__Your goal__
Once the images are removed, repeat all of the entries exactly.
*** Opening Dataset records ***
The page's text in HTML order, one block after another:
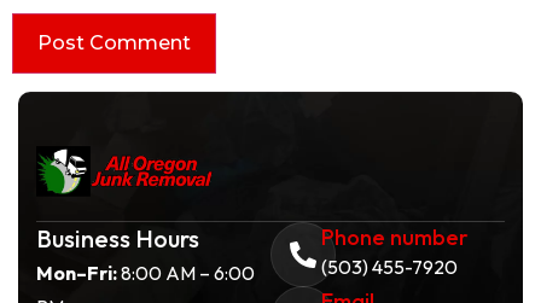
Business Hours
Mon–Fri:8:00 AM – 6:00
Phone number
(503) 455-7920
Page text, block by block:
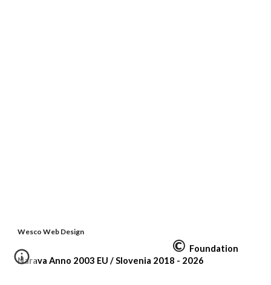
Wesco Web Design
© Foundation
Narava Anno 2003 EU /Slovenia 2018 - 2026
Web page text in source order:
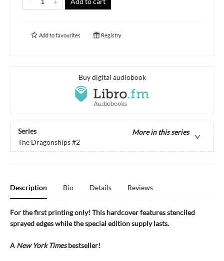
Add tofavourites Registry
Buy digital audiobook
Series
More in this series
The Dragonships#2
Description Bio Details Reviews
For the first printing only! This hardcover features stenciled
sprayed edges while the special edition supply lasts.
A New York Times bestseller!
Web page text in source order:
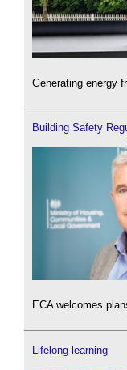
Generating energy
Building Safety
ECA welcomes
Lifelong learning
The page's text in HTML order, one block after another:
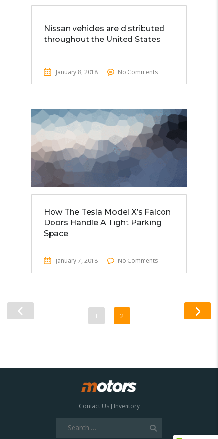
Nissan vehicles are distributed
throughout the United States
January 8, 2018 No Comments
How The Tesla Model X’s Falcon
Doors Handle A Tight Parking
Space
January 7, 2018 No Comments
1 2
Contact Us Inventory
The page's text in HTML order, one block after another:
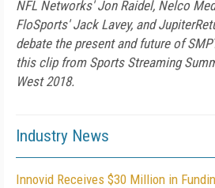
NFL Networks' Jon Raidel, Nelco
FloSports' Jack Lavey, and
debate the present and future of
this clip from Sports Streaming
West 2018.
Industry News
Innovid Receives $30 Million in
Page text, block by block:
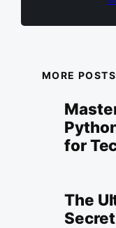
MORE POSTS
for
The
Secret
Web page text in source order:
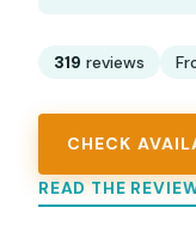
319 reviews
CHECK
READ THE
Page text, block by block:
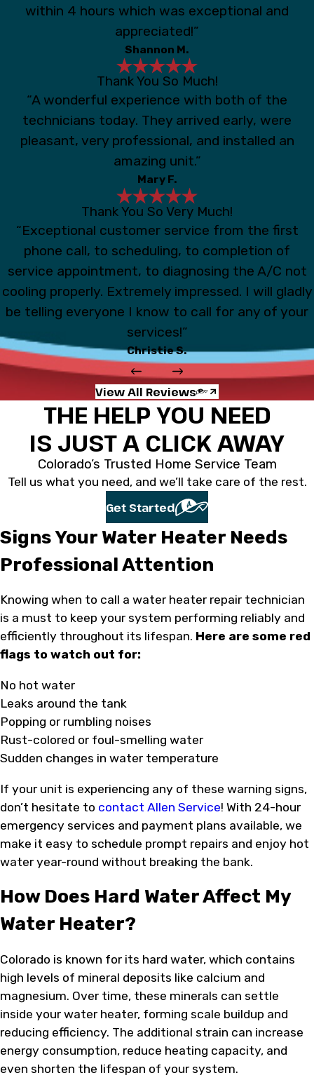
within 4 hours which was exceptional and
appreciated!”
Shannon M.
Thank You So Much!
“A wonderful experience with both of the
technicians today. They arrived early, were
pleasant, very professional, and installed an
amazing unit.”
Mary F.
Thank You So Very Much!
“Exceptional customer service from the first
phone call, to scheduling, to completion of
service appointment, to diagnosing the A/C not
cooling properly. Extremely impressed. I will gladly
be telling everyone I know to call for any of your
services!”
Christie S.
View All Reviews
THE HELP YOU NEED
IS JUST A CLICK AWAY
Colorado’s Trusted Home Service Team
Tell us what you need, and we’ll take care of the rest.
Get Started
Signs Your Water Heater Needs
Professional Attention
Knowing when to call a water heater repair technician
is a must to keep your system performing reliably and
efficiently throughout its lifespan. Here are some red
flags to watch out for:
No hot water
Leaks around the tank
Popping or rumbling noises
Rust-colored or foul-smelling water
Sudden changes in water temperature
If your unit is experiencing any of these warning signs,
don’t hesitate to contact Allen Service! With 24-hour
emergency services and payment plans available, we
make it easy to schedule prompt repairs and enjoy hot
water year-round without breaking the bank.
How Does Hard Water Affect My
Water Heater?
Colorado is known for its hard water, which contains
high levels of mineral deposits like calcium and
magnesium. Over time, these minerals can settle
inside your water heater, forming scale buildup and
reducing efficiency. The additional strain can increase
energy consumption, reduce heating capacity, and
even shorten the lifespan of your system.
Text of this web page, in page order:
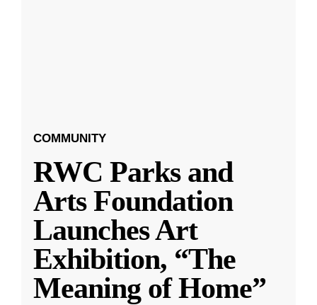
COMMUNITY
RWC Parks and
Arts Foundation
Launches Art
Exhibition, “The
Meaning of Home”
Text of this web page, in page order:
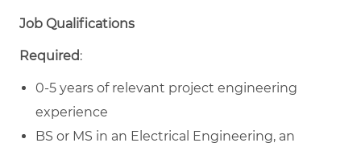
Job Qualifications
Required:
0-5 years of relevant project engineering
experience
BS or MS in an Electrical Engineering, an
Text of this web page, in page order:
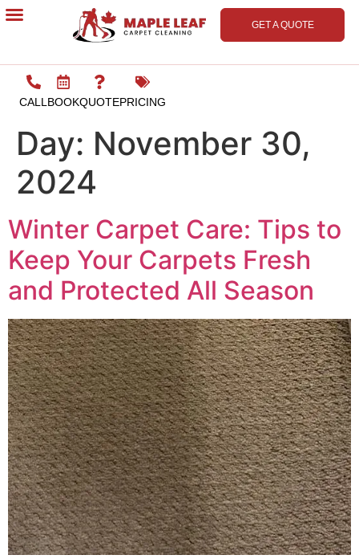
*** Closing Dataset records ***
__Answer to the exercise__
The page's text in HTML order, one block after another:
Business Hours
Mon–Fri:8:00 AM – 6:00
Phone number
(503) 455-7920
Page text, block by block:
Wesco Web Design
© Foundation
Narava Anno 2003 EU /Slovenia 2018 - 2026
Web page text in source order:
Add tofavourites Registry
Buy digital audiobook
Series
More in this series
The Dragonships#2
Description Bio Details Reviews
For the first printing only! This hardcover features stenciled
sprayed edges while the special edition supply lasts.
A New York Times bestseller!
Web page text in source order:
Generating energy
Building Safety
ECA welcomes
Lifelong learning
The page's text in HTML order, one block after another:
Nissan vehicles are distributed
throughout the United States
January 8, 2018 No Comments
How The Tesla Model X’s Falcon
Doors Handle A Tight Parking
Space
January 7, 2018 No Comments
1 2
Contact Us Inventory
The page's text in HTML order, one block after another:
NFL Networks' Jon Raidel, Nelco
FloSports' Jack Lavey, and
debate the present and future of
this clip from Sports Streaming
West 2018.
Industry News
Innovid Receives $30 Million in
Page text, block by block:
MORE POSTS
for
The
Secret
Web page text in source order:
319 reviews
CHECK
READ THE
Page text, block by block:
within 4 hours which was exceptional and
appreciated!”
Shannon M.
Thank You So Much!
“A wonderful experience with both of the
technicians today. They arrived early, were
pleasant, very professional, and installed an
amazing unit.”
Mary F.
Thank You So Very Much!
“Exceptional customer service from the first
phone call, to scheduling, to completion of
service appointment, to diagnosing the A/C not
cooling properly. Extremely impressed. I will gladly
be telling everyone I know to call for any of your
services!”
Christie S.
View All Reviews
THE HELP YOU NEED
IS JUST A CLICK AWAY
Colorado’s Trusted Home Service Team
Tell us what you need, and we’ll take care of the rest.
Get Started
Signs Your Water Heater Needs
Professional Attention
Knowing when to call a water heater repair technician
is a must to keep your system performing reliably and
efficiently throughout its lifespan. Here are some red
flags to watch out for:
No hot water
Leaks around the tank
Popping or rumbling noises
Rust-colored or foul-smelling water
Sudden changes in water temperature
If your unit is experiencing any of these warning signs,
don’t hesitate to contact Allen Service! With 24-hour
emergency services and payment plans available, we
make it easy to schedule prompt repairs and enjoy hot
water year-round without breaking the bank.
How Does Hard Water Affect My
Water Heater?
Colorado is known for its hard water, which contains
high levels of mineral deposits like calcium and
magnesium. Over time, these minerals can settle
inside your water heater, forming scale buildup and
reducing efficiency. The additional strain can increase
energy consumption, reduce heating capacity, and
even shorten the lifespan of your system.
Text of this web page, in page order:
COMMUNITY
RWC Parks and
Arts Foundation
Launches Art
Exhibition, “The
Meaning of Home”
Text of this web page, in page order:
Job Qualifications
Required:
0-5 years of relevant project engineering
experience
BS or MS in an Electrical Engineering, an
Text of this web page, in page order:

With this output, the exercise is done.